Without limiting the generality of the paragraph above or characterizing the nature of the Releasors’ claims, this document releases the Releasees from (i) any and all claims arising out of Executive’s employment with FSB; (ii) any and all claims (whether based on a federal, state or local stature, or court decision) including, but not limited to claims under, the Age Discrimination in Employment Act, Title VII of the Civil Rights Act of 1964, the American with Disabilities Act, the Employee Retirement and Income Security Act, the Xxxxxxxx-Xxxxx Act of 2002, the New York Human Rights Law, the New York Labor Law, and/or any other federal, state or local statute or court decision; (iii) any and all claims for breach of contract; (iv) any and all claims for lost wages, bonuses, back pay, front pay, employee benefits, including severance pay, or for damages or injury of any type whatsoever, including, but not limited to, defamation, injury to reputation, intentional or negligent infliction of emotional distress, (whether arising by virtue of statute or common law, and whether based upon negligent or willful actions or omissions); and (v) any and all claims for compensatory or punitive damages, attorneys’ fees, costs and disbursements, which the Releasors ever had, now have or hereafter can, shall or may have against the Releasees for, upon or by reason of any actual or alleged act, omission, transaction, practice, conduct, occurrence or other matter up to and including the date of the execution of this Release of Claims by Executive. Executive expressly does not release or waive his rights to enforce the Agreement.

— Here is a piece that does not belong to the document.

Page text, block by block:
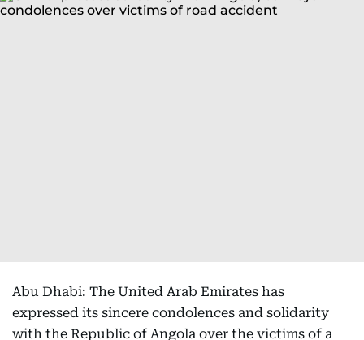
Abu Dhabi: The United Arab Emirates has
expressed its sincere condolences and solidarity
with the Republic of Angola over the victims of a

I ACKNOWLEDGE THAT I HAVE BEEN GIVEN AT LEAST 21 DAYS IN WHICH TO CONSIDER SIGNING THIS RELEASE. I ACKNOWLEDGE THAT I MAY REVOKE THIS RELEASE OF CLAIMS WITHIN SEVEN (7) DAYS OF SIGNING IT. I ACKNOWLEDGE THAT I HAVE BEEN ADVISED TO CONSULT AN ATTORNEY AND I HAVE HAD THE OPPORTUNITY TO CONSULT WITH AN ATTORNEY OF MY CHOICE CONCERNING THIS RELEASE. I HAVE CAREFULLY READ AND FULLY UNDERSTAND ALL THE PROVISIONS OF THIS RELEASE, AND I AM ENTERING INTO THIS RELEASE VOLUNTARILY. I ACKNOWLEDGE THAT THE CONSIDERATION I AM RECEIVING IN EXCHANGE FOR EXECUTING THIS RELEASE IS GREATER THAN THAT WHICH I WOULD BE ENTITLED TO IN THE ABSENCE OF THIS RELEASE.
WITNESS MY SIGNATURE THIS DAY OF , 2009.